# WHAT NEEDS TO BE DONE
Where an image occurs, skip it and print the rest of the records verbatim.

[Source data]

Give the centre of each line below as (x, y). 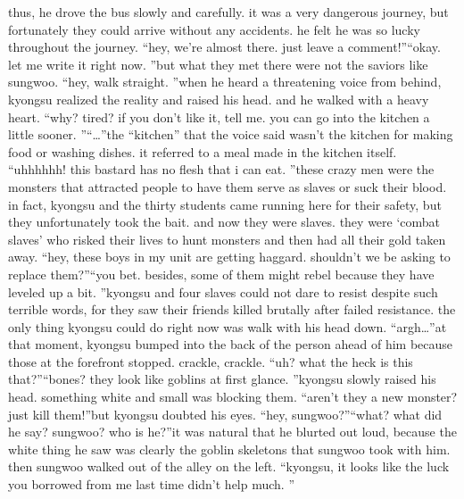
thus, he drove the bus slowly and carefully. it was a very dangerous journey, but (228, 12)
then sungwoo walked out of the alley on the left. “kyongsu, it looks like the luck (229, 466)
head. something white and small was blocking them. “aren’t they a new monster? (233, 397)
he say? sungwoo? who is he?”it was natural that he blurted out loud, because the (232, 432)
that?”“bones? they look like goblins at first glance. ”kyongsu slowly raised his (222, 379)
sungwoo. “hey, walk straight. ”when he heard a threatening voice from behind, (225, 82)
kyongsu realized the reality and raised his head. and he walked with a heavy (219, 99)
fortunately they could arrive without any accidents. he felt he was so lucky (214, 29)

# ANSWER BOX
Give the centre of each line below as (x, y). 
thus, he drove the bus slowly and carefully. it was a very dangerous journey, but (228, 12)
then sungwoo walked out of the alley on the left. “kyongsu, it looks like the luck (229, 466)
head. something white and small was blocking them. “aren’t they a new monster? (233, 397)
he say? sungwoo? who is he?”it was natural that he blurted out loud, because the (232, 432)
that?”“bones? they look like goblins at first glance. ”kyongsu slowly raised his (222, 379)
sungwoo. “hey, walk straight. ”when he heard a threatening voice from behind, (225, 82)
kyongsu realized the reality and raised his head. and he walked with a heavy (219, 99)
fortunately they could arrive without any accidents. he felt he was so lucky (214, 29)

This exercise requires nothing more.